Q: I know its preferable to obtain data at 3 different temps, but would it be possible to use just one?

A: No. It's like fitting a line through a single point. You need at least 2 points to fit the line.

Q: Can this Power Law model (also called Log Model or Voltage Model) be applicable for destructive samples?

A: Everything Charlie has talked about to this point assumes a single measurement per sample. He has not discussed repeated measurements.

Q: When do you use the Power Law vs Arrhenius?

A: In practice, many use Power for voltage and Arrhenius for temperature. If it is a stressor with which you are not familiar, consider going to the literature to find out what has been used historically. You can also do a check. See below.

Q: How would 'bad' data behave in these analysis? Say we went too aggressive and induced another failure mode. Are there signatures in the model that would reveal this, before calling in subject matter experts or inspecting the parts?

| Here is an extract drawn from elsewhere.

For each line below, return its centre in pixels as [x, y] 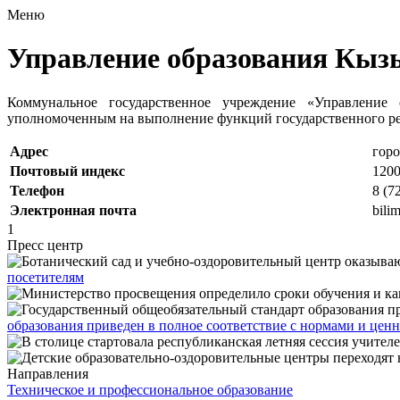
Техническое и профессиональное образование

A: You would likely see observations falling outside of the confidence bands at some point.

Q: Do you always use the Lognormal transformation for the Arrhenius model and the Weibull for the Power Law model?

A: No. You can use any distribution you want.

Q: What does the shape factor mean?

A: It’s a generic term that dictates how the shape of the distribution changes. Think of it as a parameter that controls a given characteristic of the distribution.

Q: Is it normal to validate extrapolated ALT testing with longer aging studies at smaller stress ramp rates?

A: Validating (or confirming) predictions is always a good idea, whether in ALT, or general DOE analysis, or even regression models on observational data. To paraphrase George Box, "All models are wrong, some are useful." The only way to know if your model is "useful" is to run some confirmation tests.

Q: Does JMP have a sample size calculator for this to help us know how many samples to test at each condition to get a desired prediction interval?

A: Under the DOE menu, Special Purpose, there is an ALT Designs option.

Q: For Step Stress, when will you consider using a lognormal curve - when it's not linear or parabolic?

A: Keep in mind you’re modeling lifetime distributions. Anything that has a skewed distribution (more failures at longer times) would benefit from being fit to a non-normal distribution (like the lognormal).

Q: How do you deal with interval censoring? For example, how do you code it in the data table to input it in the reliability analysis platform?

A: You'll have 2 censor columns. The first will list the lower intervalue, the 2nd will be the upper. Enter both Censor columns in the inputs, and JMP knows you are talking about Interval Censoring.

Q: If I have two products and want to see how they do under two stresses conditions (time and voltage like what Charlie is showing), do you recommend adding product as a covariate or perform different analysis by each product?

A: I tend to favor adding it as a covariate so I can look at the interaction between product and accelerating factor conditions (e.g., different products may have different spreads of their distributions).

Q: For the Survival Fit platform it does not seem you can get some of the nice output from the Fit Life by X platform such as the Distribution plots. Is this true?

A: Correct. You can save the predicted values to the dataset and plot them in Graph Builder to get nice graphical output.

Q: Would you still use the ALT platform if you are temperature accelerating degradation of mechanical properties of an elastomer, and want to extrapolate prediction of properties to lower temperatures/longer times, or would you just use the DOE platform here?

A: Using the ALT platform is probably preferable.